PROBLEM DETAILS -> The answer is the line that contains "This will orchestrate" followed by every later line of the entries below, each repeated exactly, and nothing else.

[Dataset excerpts]
◇ ◇ ◇ ◇
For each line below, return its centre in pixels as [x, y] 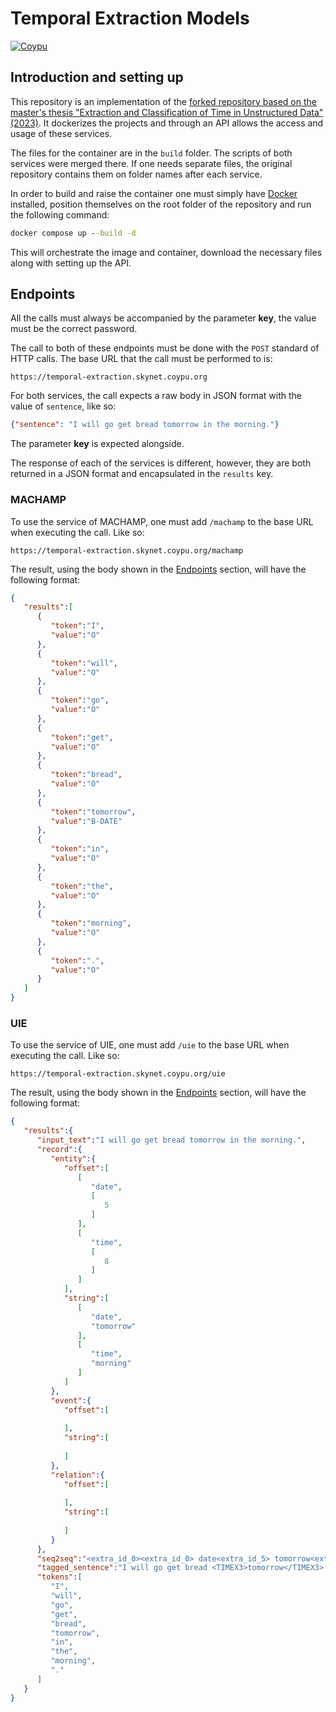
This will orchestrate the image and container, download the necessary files [166, 252]
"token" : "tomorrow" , [93, 812]
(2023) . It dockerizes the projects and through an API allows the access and [167, 123]
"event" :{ [71, 1400]
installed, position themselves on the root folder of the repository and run [161, 204]
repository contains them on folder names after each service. [136, 174]
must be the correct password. [74, 329]
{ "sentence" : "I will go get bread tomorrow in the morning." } [145, 425]
◇ ◇ ◇ ◇
ANSWER TO THIS EXERCISE ->
This will orchestrate the image and container, download the necessary files [166, 252]
"token" : "tomorrow" , [93, 812]
(2023) . It dockerizes the projects and through an API allows the access and [167, 123]
"event" :{ [71, 1400]
installed, position themselves on the root folder of the repository and run [161, 204]
repository contains them on folder names after each service. [136, 174]
must be the correct password. [74, 329]
{ "sentence" : "I will go get bread tomorrow in the morning." } [145, 425]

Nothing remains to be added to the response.